(Beginning of PROVIDED MATERIAL)
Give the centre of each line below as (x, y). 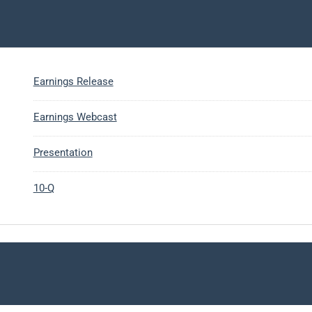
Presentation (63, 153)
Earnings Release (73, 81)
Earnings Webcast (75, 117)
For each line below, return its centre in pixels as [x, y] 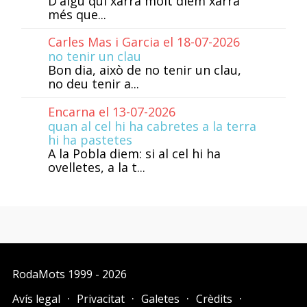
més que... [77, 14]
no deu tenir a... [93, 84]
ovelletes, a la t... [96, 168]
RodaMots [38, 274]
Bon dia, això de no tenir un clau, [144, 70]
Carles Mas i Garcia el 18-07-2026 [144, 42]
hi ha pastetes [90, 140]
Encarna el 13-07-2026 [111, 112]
(End of PROVIDED MATERIAL)
(Beginning of PROVIDED MATERIAL)
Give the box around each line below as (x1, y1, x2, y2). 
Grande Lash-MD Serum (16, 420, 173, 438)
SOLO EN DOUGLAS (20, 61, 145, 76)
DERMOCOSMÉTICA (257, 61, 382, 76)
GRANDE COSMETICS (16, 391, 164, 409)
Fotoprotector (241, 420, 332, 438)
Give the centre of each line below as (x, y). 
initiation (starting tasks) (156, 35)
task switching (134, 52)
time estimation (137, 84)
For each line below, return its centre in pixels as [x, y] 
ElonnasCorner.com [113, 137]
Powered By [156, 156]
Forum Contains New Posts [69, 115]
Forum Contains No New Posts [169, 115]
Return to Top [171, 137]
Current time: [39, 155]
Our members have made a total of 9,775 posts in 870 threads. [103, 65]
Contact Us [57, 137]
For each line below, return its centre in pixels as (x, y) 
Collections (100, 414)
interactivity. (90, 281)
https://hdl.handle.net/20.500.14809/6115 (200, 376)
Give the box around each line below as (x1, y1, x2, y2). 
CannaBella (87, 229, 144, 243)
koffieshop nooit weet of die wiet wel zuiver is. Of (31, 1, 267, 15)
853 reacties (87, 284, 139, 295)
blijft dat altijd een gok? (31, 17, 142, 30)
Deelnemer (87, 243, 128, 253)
(End of PROVIDED MATERIAL)
(Beginning of PROVIDED MATERIAL)
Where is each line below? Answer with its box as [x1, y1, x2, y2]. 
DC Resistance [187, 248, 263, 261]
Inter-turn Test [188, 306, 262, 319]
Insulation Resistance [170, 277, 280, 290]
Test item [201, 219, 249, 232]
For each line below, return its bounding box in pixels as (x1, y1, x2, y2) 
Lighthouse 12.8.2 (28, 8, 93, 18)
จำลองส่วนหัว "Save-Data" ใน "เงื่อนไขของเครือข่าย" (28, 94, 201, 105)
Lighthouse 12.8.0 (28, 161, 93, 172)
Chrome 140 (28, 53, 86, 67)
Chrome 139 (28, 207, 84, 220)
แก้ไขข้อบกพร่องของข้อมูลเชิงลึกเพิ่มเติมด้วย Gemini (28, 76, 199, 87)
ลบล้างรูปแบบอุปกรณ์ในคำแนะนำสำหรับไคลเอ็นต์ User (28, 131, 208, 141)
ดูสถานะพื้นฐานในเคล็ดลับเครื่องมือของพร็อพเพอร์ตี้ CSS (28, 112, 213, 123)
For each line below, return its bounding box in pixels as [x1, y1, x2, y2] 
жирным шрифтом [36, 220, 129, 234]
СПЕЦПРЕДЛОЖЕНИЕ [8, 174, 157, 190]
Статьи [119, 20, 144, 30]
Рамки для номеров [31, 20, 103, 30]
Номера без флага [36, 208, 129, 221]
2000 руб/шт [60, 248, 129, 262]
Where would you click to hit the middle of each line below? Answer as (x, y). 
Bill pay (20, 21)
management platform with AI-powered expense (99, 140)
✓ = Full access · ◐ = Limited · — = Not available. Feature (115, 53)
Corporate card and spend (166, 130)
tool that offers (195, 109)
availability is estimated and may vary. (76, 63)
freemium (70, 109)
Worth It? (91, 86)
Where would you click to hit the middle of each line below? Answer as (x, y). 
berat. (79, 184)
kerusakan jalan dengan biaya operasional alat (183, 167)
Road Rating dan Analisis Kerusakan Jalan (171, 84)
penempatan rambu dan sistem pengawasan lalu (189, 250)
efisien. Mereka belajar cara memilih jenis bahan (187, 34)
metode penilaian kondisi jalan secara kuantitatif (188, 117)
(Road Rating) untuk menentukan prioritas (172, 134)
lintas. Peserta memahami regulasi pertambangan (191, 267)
(End of PROVIDED MATERIAL)
Lines wanted from the listing above: the line with "penempatan rambu dan" up to and including the line with "lintas. Peserta memahami". Please write them out exactly, adding nothing else.

penempatan rambu dan sistem pengawasan lalu (189, 250)
efisien. Mereka belajar cara memilih jenis bahan (187, 34)
metode penilaian kondisi jalan secara kuantitatif (188, 117)
(Road Rating) untuk menentukan prioritas (172, 134)
lintas. Peserta memahami regulasi pertambangan (191, 267)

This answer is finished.